(Data items)

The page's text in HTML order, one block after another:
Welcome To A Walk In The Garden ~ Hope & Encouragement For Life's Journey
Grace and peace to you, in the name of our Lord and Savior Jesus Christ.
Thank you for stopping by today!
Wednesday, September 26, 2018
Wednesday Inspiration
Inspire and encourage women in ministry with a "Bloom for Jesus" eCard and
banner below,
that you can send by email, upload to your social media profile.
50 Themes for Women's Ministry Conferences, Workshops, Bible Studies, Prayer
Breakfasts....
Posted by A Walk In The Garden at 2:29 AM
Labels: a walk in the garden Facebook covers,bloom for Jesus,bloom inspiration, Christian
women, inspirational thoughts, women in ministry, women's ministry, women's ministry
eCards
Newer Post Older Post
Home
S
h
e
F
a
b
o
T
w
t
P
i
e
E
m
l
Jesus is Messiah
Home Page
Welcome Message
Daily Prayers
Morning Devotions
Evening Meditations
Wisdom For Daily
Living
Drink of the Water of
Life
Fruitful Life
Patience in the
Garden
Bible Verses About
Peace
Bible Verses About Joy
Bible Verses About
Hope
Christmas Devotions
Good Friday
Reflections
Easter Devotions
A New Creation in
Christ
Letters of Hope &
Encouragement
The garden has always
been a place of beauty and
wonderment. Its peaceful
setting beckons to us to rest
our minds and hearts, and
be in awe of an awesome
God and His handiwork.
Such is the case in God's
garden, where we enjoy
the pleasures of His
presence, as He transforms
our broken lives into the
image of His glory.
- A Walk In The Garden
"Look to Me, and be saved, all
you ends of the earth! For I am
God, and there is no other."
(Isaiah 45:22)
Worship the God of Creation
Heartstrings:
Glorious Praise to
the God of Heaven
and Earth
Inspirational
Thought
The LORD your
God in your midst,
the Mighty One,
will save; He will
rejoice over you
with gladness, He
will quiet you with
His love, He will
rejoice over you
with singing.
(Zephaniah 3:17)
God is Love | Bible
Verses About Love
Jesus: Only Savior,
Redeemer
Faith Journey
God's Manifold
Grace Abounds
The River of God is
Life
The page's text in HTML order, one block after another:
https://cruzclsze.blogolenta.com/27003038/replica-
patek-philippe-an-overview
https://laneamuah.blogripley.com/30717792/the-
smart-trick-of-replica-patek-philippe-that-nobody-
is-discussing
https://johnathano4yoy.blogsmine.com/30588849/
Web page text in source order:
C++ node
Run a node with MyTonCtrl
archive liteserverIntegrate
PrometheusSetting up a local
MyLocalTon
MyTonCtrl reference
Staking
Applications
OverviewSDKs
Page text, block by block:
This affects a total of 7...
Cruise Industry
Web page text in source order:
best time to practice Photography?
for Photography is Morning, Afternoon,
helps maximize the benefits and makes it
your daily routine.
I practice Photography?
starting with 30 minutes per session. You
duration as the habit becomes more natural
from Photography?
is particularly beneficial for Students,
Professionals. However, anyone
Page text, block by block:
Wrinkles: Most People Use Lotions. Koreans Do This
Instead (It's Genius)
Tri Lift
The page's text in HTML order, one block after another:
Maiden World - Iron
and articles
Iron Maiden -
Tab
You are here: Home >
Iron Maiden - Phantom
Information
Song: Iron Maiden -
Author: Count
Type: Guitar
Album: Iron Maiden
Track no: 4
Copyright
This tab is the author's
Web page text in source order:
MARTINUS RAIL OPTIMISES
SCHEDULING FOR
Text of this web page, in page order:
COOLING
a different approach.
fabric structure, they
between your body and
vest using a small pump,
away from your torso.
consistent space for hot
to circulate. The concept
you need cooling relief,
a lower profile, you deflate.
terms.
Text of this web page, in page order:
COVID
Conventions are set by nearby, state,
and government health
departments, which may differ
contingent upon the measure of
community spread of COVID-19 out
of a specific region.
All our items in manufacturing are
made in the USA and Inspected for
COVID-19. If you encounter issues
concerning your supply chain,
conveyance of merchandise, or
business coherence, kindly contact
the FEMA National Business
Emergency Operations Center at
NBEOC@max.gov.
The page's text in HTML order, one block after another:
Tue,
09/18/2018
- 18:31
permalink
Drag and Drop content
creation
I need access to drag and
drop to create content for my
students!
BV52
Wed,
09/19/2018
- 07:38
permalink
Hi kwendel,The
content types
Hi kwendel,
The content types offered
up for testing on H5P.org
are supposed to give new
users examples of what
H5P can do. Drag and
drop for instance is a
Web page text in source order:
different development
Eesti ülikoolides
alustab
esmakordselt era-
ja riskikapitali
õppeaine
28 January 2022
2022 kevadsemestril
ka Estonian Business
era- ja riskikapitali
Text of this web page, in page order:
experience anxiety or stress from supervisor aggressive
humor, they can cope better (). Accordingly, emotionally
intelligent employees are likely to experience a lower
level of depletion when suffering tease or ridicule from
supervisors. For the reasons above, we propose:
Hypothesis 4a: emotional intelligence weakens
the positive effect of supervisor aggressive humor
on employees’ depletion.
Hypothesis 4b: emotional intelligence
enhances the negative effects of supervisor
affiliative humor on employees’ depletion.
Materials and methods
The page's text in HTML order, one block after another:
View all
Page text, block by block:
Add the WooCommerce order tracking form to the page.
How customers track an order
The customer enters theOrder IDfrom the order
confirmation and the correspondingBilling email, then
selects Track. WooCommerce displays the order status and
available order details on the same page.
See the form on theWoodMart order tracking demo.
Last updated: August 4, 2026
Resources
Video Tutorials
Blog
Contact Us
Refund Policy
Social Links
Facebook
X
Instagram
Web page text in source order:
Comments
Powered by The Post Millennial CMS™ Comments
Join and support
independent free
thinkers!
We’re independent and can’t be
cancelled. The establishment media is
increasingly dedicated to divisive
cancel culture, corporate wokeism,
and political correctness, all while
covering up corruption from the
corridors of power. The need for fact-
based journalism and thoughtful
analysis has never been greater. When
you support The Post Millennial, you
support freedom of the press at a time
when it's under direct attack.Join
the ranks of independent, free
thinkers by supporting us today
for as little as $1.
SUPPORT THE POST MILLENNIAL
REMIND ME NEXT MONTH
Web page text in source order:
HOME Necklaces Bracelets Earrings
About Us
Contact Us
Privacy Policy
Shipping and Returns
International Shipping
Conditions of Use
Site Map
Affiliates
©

What is being asked:
Take the entries and print them exactly. Keep every line.

Response for this exercise:
The page's text in HTML order, one block after another:
Welcome To A Walk In The Garden ~ Hope & Encouragement For Life's Journey
Grace and peace to you, in the name of our Lord and Savior Jesus Christ.
Thank you for stopping by today!
Wednesday, September 26, 2018
Wednesday Inspiration
Inspire and encourage women in ministry with a "Bloom for Jesus" eCard and
banner below,
that you can send by email, upload to your social media profile.
50 Themes for Women's Ministry Conferences, Workshops, Bible Studies, Prayer
Breakfasts....
Posted by A Walk In The Garden at 2:29 AM
Labels: a walk in the garden Facebook covers,bloom for Jesus,bloom inspiration, Christian
women, inspirational thoughts, women in ministry, women's ministry, women's ministry
eCards
Newer Post Older Post
Home
S
h
e
F
a
b
o
T
w
t
P
i
e
E
m
l
Jesus is Messiah
Home Page
Welcome Message
Daily Prayers
Morning Devotions
Evening Meditations
Wisdom For Daily
Living
Drink of the Water of
Life
Fruitful Life
Patience in the
Garden
Bible Verses About
Peace
Bible Verses About Joy
Bible Verses About
Hope
Christmas Devotions
Good Friday
Reflections
Easter Devotions
A New Creation in
Christ
Letters of Hope &
Encouragement
The garden has always
been a place of beauty and
wonderment. Its peaceful
setting beckons to us to rest
our minds and hearts, and
be in awe of an awesome
God and His handiwork.
Such is the case in God's
garden, where we enjoy
the pleasures of His
presence, as He transforms
our broken lives into the
image of His glory.
- A Walk In The Garden
"Look to Me, and be saved, all
you ends of the earth! For I am
God, and there is no other."
(Isaiah 45:22)
Worship the God of Creation
Heartstrings:
Glorious Praise to
the God of Heaven
and Earth
Inspirational
Thought
The LORD your
God in your midst,
the Mighty One,
will save; He will
rejoice over you
with gladness, He
will quiet you with
His love, He will
rejoice over you
with singing.
(Zephaniah 3:17)
God is Love | Bible
Verses About Love
Jesus: Only Savior,
Redeemer
Faith Journey
God's Manifold
Grace Abounds
The River of God is
Life
The page's text in HTML order, one block after another:
https://cruzclsze.blogolenta.com/27003038/replica-
patek-philippe-an-overview
https://laneamuah.blogripley.com/30717792/the-
smart-trick-of-replica-patek-philippe-that-nobody-
is-discussing
https://johnathano4yoy.blogsmine.com/30588849/
Web page text in source order:
C++ node
Run a node with MyTonCtrl
archive liteserverIntegrate
PrometheusSetting up a local
MyLocalTon
MyTonCtrl reference
Staking
Applications
OverviewSDKs
Page text, block by block:
This affects a total of 7...
Cruise Industry
Web page text in source order:
best time to practice Photography?
for Photography is Morning, Afternoon,
helps maximize the benefits and makes it
your daily routine.
I practice Photography?
starting with 30 minutes per session. You
duration as the habit becomes more natural
from Photography?
is particularly beneficial for Students,
Professionals. However, anyone
Page text, block by block:
Wrinkles: Most People Use Lotions. Koreans Do This
Instead (It's Genius)
Tri Lift
The page's text in HTML order, one block after another:
Maiden World - Iron
and articles
Iron Maiden -
Tab
You are here: Home >
Iron Maiden - Phantom
Information
Song: Iron Maiden -
Author: Count
Type: Guitar
Album: Iron Maiden
Track no: 4
Copyright
This tab is the author's
Web page text in source order:
MARTINUS RAIL OPTIMISES
SCHEDULING FOR
Text of this web page, in page order:
COOLING
a different approach.
fabric structure, they
between your body and
vest using a small pump,
away from your torso.
consistent space for hot
to circulate. The concept
you need cooling relief,
a lower profile, you deflate.
terms.
Text of this web page, in page order:
COVID
Conventions are set by nearby, state,
and government health
departments, which may differ
contingent upon the measure of
community spread of COVID-19 out
of a specific region.
All our items in manufacturing are
made in the USA and Inspected for
COVID-19. If you encounter issues
concerning your supply chain,
conveyance of merchandise, or
business coherence, kindly contact
the FEMA National Business
Emergency Operations Center at
NBEOC@max.gov.
The page's text in HTML order, one block after another:
Tue,
09/18/2018
- 18:31
permalink
Drag and Drop content
creation
I need access to drag and
drop to create content for my
students!
BV52
Wed,
09/19/2018
- 07:38
permalink
Hi kwendel,The
content types
Hi kwendel,
The content types offered
up for testing on H5P.org
are supposed to give new
users examples of what
H5P can do. Drag and
drop for instance is a
Web page text in source order:
different development
Eesti ülikoolides
alustab
esmakordselt era-
ja riskikapitali
õppeaine
28 January 2022
2022 kevadsemestril
ka Estonian Business
era- ja riskikapitali
Text of this web page, in page order:
experience anxiety or stress from supervisor aggressive
humor, they can cope better (). Accordingly, emotionally
intelligent employees are likely to experience a lower
level of depletion when suffering tease or ridicule from
supervisors. For the reasons above, we propose:
Hypothesis 4a: emotional intelligence weakens
the positive effect of supervisor aggressive humor
on employees’ depletion.
Hypothesis 4b: emotional intelligence
enhances the negative effects of supervisor
affiliative humor on employees’ depletion.
Materials and methods
The page's text in HTML order, one block after another:
View all
Page text, block by block:
Add the WooCommerce order tracking form to the page.
How customers track an order
The customer enters theOrder IDfrom the order
confirmation and the correspondingBilling email, then
selects Track. WooCommerce displays the order status and
available order details on the same page.
See the form on theWoodMart order tracking demo.
Last updated: August 4, 2026
Resources
Video Tutorials
Blog
Contact Us
Refund Policy
Social Links
Facebook
X
Instagram
Web page text in source order:
Comments
Powered by The Post Millennial CMS™ Comments
Join and support
independent free
thinkers!
We’re independent and can’t be
cancelled. The establishment media is
increasingly dedicated to divisive
cancel culture, corporate wokeism,
and political correctness, all while
covering up corruption from the
corridors of power. The need for fact-
based journalism and thoughtful
analysis has never been greater. When
you support The Post Millennial, you
support freedom of the press at a time
when it's under direct attack.Join
the ranks of independent, free
thinkers by supporting us today
for as little as $1.
SUPPORT THE POST MILLENNIAL
REMIND ME NEXT MONTH
Web page text in source order:
HOME Necklaces Bracelets Earrings
About Us
Contact Us
Privacy Policy
Shipping and Returns
International Shipping
Conditions of Use
Site Map
Affiliates
©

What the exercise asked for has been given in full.